Lastly, games that go F2P make money because they stop spending money, not because they're actually pulling in more revenue than a subscription-based game. They sacrifice regular content updates, customer service and long-term support for focusing their efforts on cheap ways to make money... vanity items in the cash shop, power boosters, experience boosters, mounts and pets and other collectibles. These things cost very little money to make, so it turns out to be very profitable in the short-term.

If you've got a P2P game that has 100,000 customers at $15 a month, you're pulling in $1.5 million a month, steady and reliable. If you've got an F2P game, you might make three times that in one month, and nothing at all the next month. In order for F2P games to remain profitable, they have to "cut the fat" by laying off existing staff, shrinking their workforce to a bare minimum maintenance crew and focusing all remaining development efforts on trying to get people to buy stuff from your shop.

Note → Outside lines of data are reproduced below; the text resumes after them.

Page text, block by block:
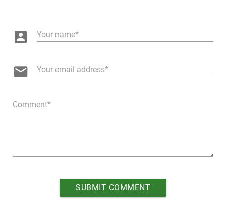
account_box Your name
email Your email address
Comment
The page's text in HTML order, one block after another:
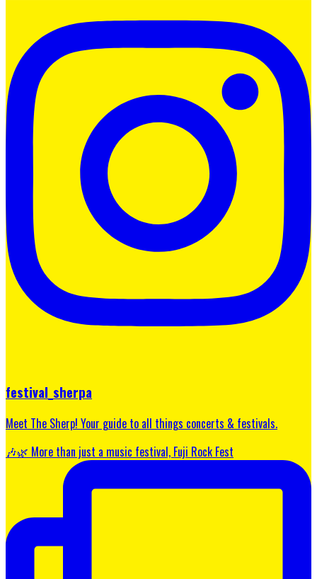
festival_sherpa
Meet The Sherp! Your guide to all things concerts & festivals.
🎶🌿 More than just a music festival, Fuji Rock Fest
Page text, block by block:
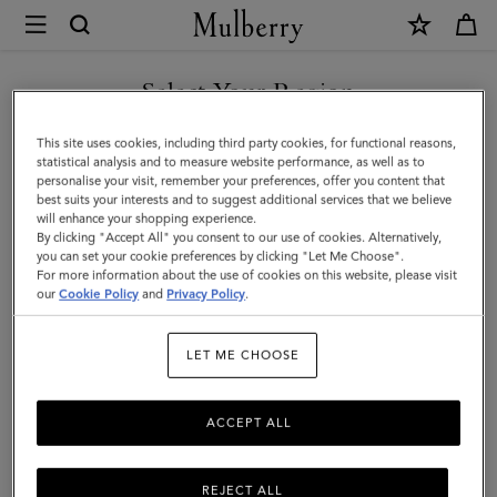
Mulberry
Credit
Card
Slip
|
Pale
Slate
Small
Select Your Region
You are currently browsing the Holy See (Vatican City State) site
but we noticed you are in United States.
GO TO UNITED STATES SITE
CONTINUE TO HOLY SEE
(VATICAN CITY STATE) SITE
This site uses cookies, including third party cookies, for functional reasons,
statistical analysis and to measure website performance, as well as to
personalise your visit, remember your preferences, offer you content that
best suits your interests and to suggest additional services that we believe
will enhance your shopping experience.
By clicking "Accept All" you consent to our use of cookies. Alternatively,
you can set your cookie preferences by clicking "Let Me Choose".
For more information about the use of cookies on this website, please visit
ourCookie Policy and Privacy Policy.
LET ME CHOOSE
REJECT ALL
ACCEPT ALL
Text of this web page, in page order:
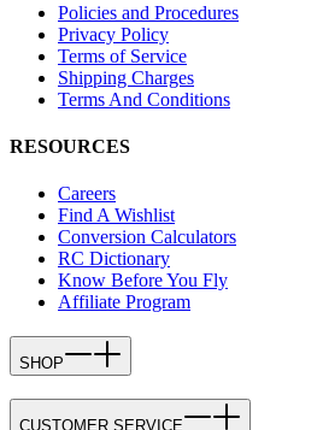
Policies and Procedures
Privacy Policy
Terms of Service
Shipping Charges
Terms And Conditions
RESOURCES
Careers
Find A Wishlist
Conversion Calculators
RC Dictionary
Know Before You Fly
Affiliate Program
SHOP
CUSTOMER SERVICE
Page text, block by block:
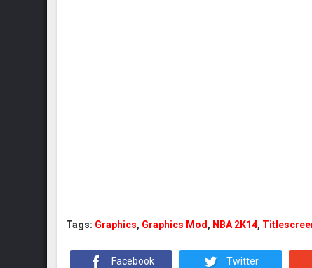
Tags: Graphics, Graphics Mod , NBA 2K14,
Facebook Twitter
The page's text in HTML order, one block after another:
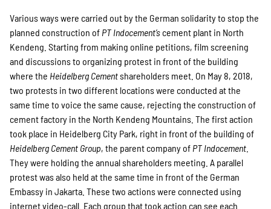
Various ways were carried out by the German solidarity to stop the
planned construction of PT Indocement’s cement plant in North
Kendeng. Starting from making online petitions, film screening
and discussions to organizing protest in front of the building
where the Heidelberg Cementshareholders meet. On May 8, 2018,
two protests in two different locations were conducted at the
same time to voice the same cause, rejecting the construction of
cement factory in the North Kendeng Mountains. The first action
took place in Heidelberg City Park, right in front of the building of
Heidelberg Cement Group, the parent company of PT Indocement
They were holding the annual shareholders meeting. A parallel
protest was also held at the same time in front of the German
Embassy in Jakarta. These two actions were connected using
internet video-call. Each group that took action can see each
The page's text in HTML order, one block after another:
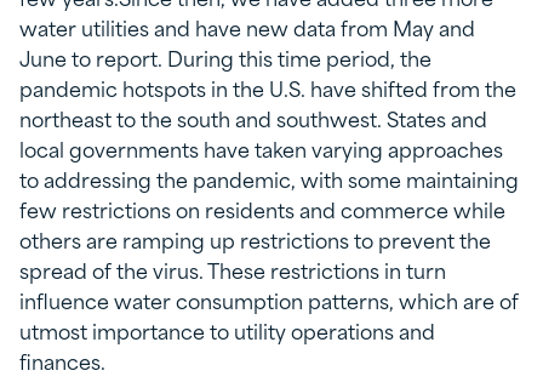
water utilities and have new data from May and
June to report. During this time period, the
pandemic hotspots in the U.S. have shifted from the
northeast to the south and southwest. States and
local governments have taken varying approaches
to addressing the pandemic, with some maintaining
few restrictions on residents and commerce while
others are ramping up restrictions to prevent the
spread of the virus. These restrictions in turn
influence water consumption patterns, which are of
utmost importance to utility operations and
finances.
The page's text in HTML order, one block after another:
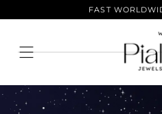
Skip To
FAST

Honestly, if P2P dies out I'm just done with MMOs in general until the F2P bubble bursts. After that happens I think we'll see some really interesting new games, especially considering how it'll likely happen when WoW's alleged decline starts to become real.
Any good game can be played for years regardless of the community, especially if they release regular updates and expansions.

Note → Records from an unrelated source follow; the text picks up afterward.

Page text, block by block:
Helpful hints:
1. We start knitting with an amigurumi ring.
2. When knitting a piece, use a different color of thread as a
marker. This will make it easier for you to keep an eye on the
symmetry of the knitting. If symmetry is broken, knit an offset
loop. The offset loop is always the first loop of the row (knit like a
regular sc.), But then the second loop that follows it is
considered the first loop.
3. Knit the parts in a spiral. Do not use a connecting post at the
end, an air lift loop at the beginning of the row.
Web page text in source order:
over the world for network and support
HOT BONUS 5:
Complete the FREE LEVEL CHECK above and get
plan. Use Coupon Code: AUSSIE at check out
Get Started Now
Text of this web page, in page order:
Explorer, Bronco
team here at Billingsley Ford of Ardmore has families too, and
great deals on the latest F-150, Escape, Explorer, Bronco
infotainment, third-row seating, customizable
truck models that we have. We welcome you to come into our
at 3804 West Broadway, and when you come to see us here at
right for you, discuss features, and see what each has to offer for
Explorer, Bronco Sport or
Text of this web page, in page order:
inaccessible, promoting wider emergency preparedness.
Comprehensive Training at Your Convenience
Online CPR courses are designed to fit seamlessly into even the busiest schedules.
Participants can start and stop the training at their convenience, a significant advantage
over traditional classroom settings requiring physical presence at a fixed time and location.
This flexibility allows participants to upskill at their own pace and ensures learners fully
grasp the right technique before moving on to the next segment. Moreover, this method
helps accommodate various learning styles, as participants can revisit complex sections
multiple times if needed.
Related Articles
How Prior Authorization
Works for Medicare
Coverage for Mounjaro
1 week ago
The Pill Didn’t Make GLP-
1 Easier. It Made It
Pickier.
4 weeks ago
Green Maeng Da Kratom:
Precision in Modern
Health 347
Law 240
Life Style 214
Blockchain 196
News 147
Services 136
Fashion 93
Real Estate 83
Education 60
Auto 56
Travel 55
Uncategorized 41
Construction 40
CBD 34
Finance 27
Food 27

P2P games are also capable of focusing their efforts on cheap ways to make money... vanity items in the cash shop, power boosters, experience boosters, mounts and pets and other collectibles. It's not sacrificing all content updates but any effort and money put into the cash shop is less effort and money put into content patches.

Higher subscription numbers doesn't lead to more content patches. WoW at 12million subs then and 8million subs now, I'm still seeing 1 new raid per patch. Content is also prolonged by gating and dailies. Raids with their low drop chance for gear, gating and one kill a week. Other content with dailies for tokens for items with incredibly high token costs that takes months to purchase everything. Btw, if 12million down to 8million is not a decline, then I don't know what is.

But yeah, P2P games have much better customer support, account security and recovery. And that is very important for any customers who put money into games.